** Opening Provided data block **

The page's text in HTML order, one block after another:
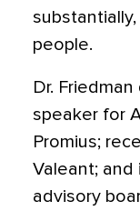
people.
Dr.
speaker for
Promius;
Valeant;
advisory

** Closing Provided data block **

◆ What is required:
An exact transcription of the records above is needed, with no pictures included.

◆ Solution for this task:
The page's text in HTML order, one block after another:
people.
Dr.
speaker for
Promius;
Valeant;
advisory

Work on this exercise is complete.